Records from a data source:
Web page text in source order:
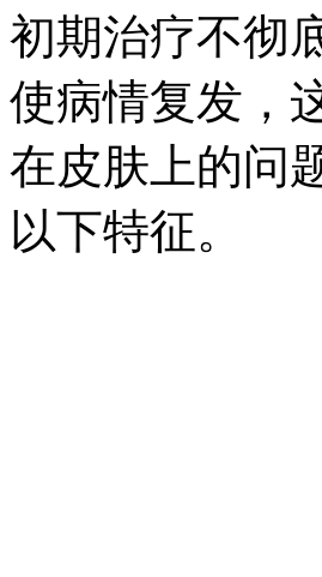
初期治疗不彻
使病情复发，
在皮肤上的问
以下特征。
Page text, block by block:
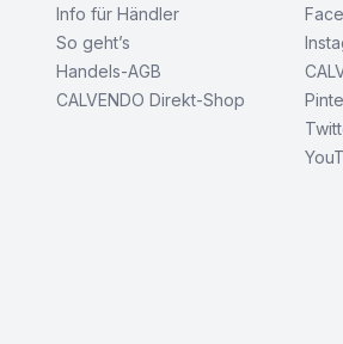
Info für Händler
So geht’s
Handels-AGB
CALVENDO Direkt-Shop
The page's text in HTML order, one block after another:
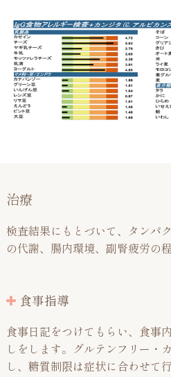
治療
検査結果にもとづいて、タンパ
の代謝、腸内環境、副腎疲労の
食事指導
食事日記をつけてもらい、食事
しをします。グルテンフリー・
し、糖質制限は症状に合わせて
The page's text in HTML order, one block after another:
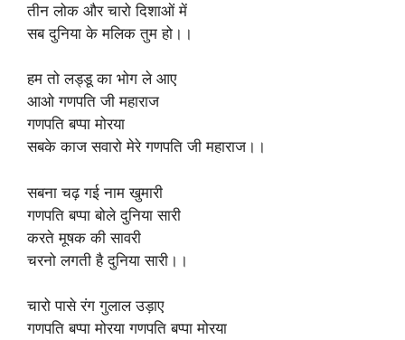
तीन लोक और चारो दिशाओं में
सब दुनिया के मलिक तुम हो।।
हम तो लड्डू का भोग ले आए
आओ गणपति जी महाराज
गणपति बप्पा मोरया
सबके काज सवारो मेरे गणपति जी महाराज।।
सबना चढ़ गई नाम खुमारी
गणपति बप्पा बोले दुनिया सारी
करते मूषक की सावरी
चरनो लगती है दुनिया सारी।।
चारो पासे रंग गुलाल उड़ाए
गणपति बप्पा मोरया गणपति बप्पा मोरया
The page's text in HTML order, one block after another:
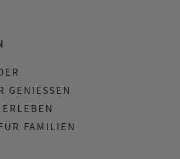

◆ Exercise ◆
Each record above, in full: return it exactly, pictures excluded.

◆ Exercise response ◆
Web page text in source order:
初期治疗不彻
使病情复发，
在皮肤上的问
以下特征。
Page text, block by block:
Info für Händler
So geht’s
Handels-AGB
CALVENDO Direkt-Shop
The page's text in HTML order, one block after another:
治療
検査結果にもとづいて、タンパ
の代謝、腸内環境、副腎疲労の
食事指導
食事日記をつけてもらい、食事
しをします。グルテンフリー・
し、糖質制限は症状に合わせて
The page's text in HTML order, one block after another:
तीन लोक और चारो दिशाओं में
सब दुनिया के मलिक तुम हो।।
हम तो लड्डू का भोग ले आए
आओ गणपति जी महाराज
गणपति बप्पा मोरया
सबके काज सवारो मेरे गणपति जी महाराज।।
सबना चढ़ गई नाम खुमारी
गणपति बप्पा बोले दुनिया सारी
करते मूषक की सावरी
चरनो लगती है दुनिया सारी।।
चारो पासे रंग गुलाल उड़ाए
गणपति बप्पा मोरया गणपति बप्पा मोरया
The page's text in HTML order, one block after another:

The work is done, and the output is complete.